After graduating, Michael interned with a professor at his school who was working on the largest net zero master plan in the US. “It helped me understand environmental buildings, but I felt there was something lacking on the architecture side,” he says.  Michael wanted to explore the world and see it from different perspectives so he and his girlfriend [now his wife] travelled across Europe for a year. The experience greatly expanded Michael’s architecture vocabulary. He was inspired by the vibrancy of public spaces which changed his priorities when it came to design. “I became more interested in the relationship between nature, culture and place and how that had grown up over time,” he says.

After a year on the road, however, Michael and his girlfriend were exhausted and out of money, so they returned to the US. Michael got a job at a relatively small architecture firm in Denver which was doing innovative work on reusing space. For instance, they turned their office into a gallery for a local arts festival and invited artists to exhibit there. Michael stayed at the firm for two and a half years and learned a lot about leadership and different roles within architecture. He realised, however, that he needed to expand his computational design skills so he could communicate better the value of environmental issues. “I had gained an understanding of how the industry worked, but I wanted to push it forward,” he says.

Postgraduate studies

He opted to do a master’s at the Institute for Advanced Architecture of Catalonia in Barcelona in 2018. He was interested in their flagship programme on integrating technology into architecture, but was persuaded to join a new programme on ecological buildings and biocities. The course was taught in English to a group of 19 students from 14 different countries and involved experiential learning. The students lived and worked at the Institute’s Fab Lab based in a natural park, a green island in the urban environment of Barcelona and surroundings.

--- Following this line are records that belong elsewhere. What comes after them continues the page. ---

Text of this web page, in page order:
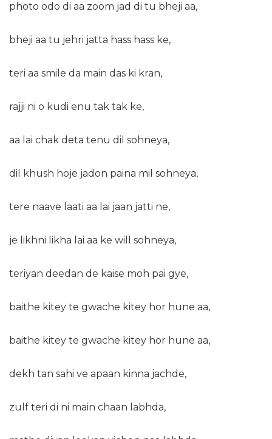
photo odo di aa zoom jad di tu bheji aa,
bheji aa tu jehri jatta hass hass ke,
teri aa smile da main das ki kran,
rajji ni o kudi enu tak tak ke,
aa lai chak deta tenu dil sohneya,
dil khush hoje jadon paina mil sohneya,
tere naave laati aa lai jaan jatti ne,
je likhni likha lai aa ke will sohneya,
teriyan deedan de kaise moh pai gye,
baithe kitey te gwache kitey hor hune aa,
baithe kitey te gwache kitey hor hune aa,
dekh tan sahi ve apaan kinna jachde,
zulf teri di ni main chaan labhda,
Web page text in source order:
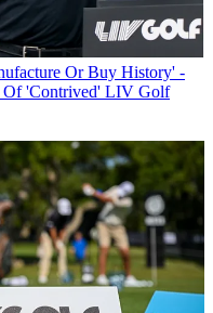
Or Buy History' -
Of 'Contrived' LIV Golf
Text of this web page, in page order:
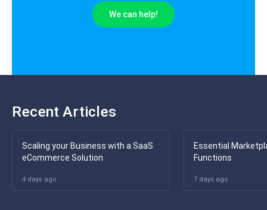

“Even though the campus is quite near Barcelona’s urban core, it feels like a rural forest,” says Michael. “The Fab Lab is in a farmhouse that has been retrofitted to enable students to do digital fabrications and prototyping, with the forest landscape being used as part of the laboratory’s facilities.” The wood from the trees grown in the forest isn’t of a type usually suitable for architecture, but by combining multiple small pieces in engineered compound assemblies the students can use it to build with. The wood is layered with other natural materials, keeping the entire system low carbon and allowing the buildings to breathe and stay cool while also making them slower to burn. This has positive health outcomes on their occupants. It also has positive outcomes on the health of the forest, because the trees are carefully and individually selected before harvesting, based on their role in the greater ecosystem.

After completing his one-year master’s course, Michael did some teaching work at the Institute while he built his research and development portfolio. He was in Barcelona for the pandemic and saw how the city was able to manage a strict lockdown while maintaining a strong community spirit. The Fab Lab also became involved in 3D printing ventilator valves and masks for aid workers. And it won a grant to produce urban furniture made from local wood to improve the pedestrian environment, boost street safety and enable socialising outdoors without risking contagion.

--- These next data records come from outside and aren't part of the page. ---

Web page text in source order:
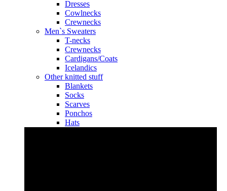
Dresses
Cowlnecks
Crewnecks
Men`s Sweaters
T-necks
Crewnecks
Cardigans/Coats
Icelandics
Other knitted stuff
Blankets
Socks
Scarves
Ponchos
Hats
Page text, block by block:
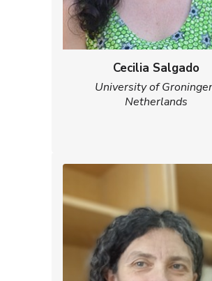
Cecilia Salgado
University of
Netherlands

Since then Michael has stayed in touch with the Institute, is still involved in both teaching and research projects and has collaborated with them for his PhD on more innovative approaches to building with engineered timber.

At Cambridge he has also been involved in the Gates Cambridge community on the Scholars Council. He says it gives him more international perspectives as well as ideas from different disciplines. “It has been very valuable and the friendships I have made have helped shape my thinking,“ he says.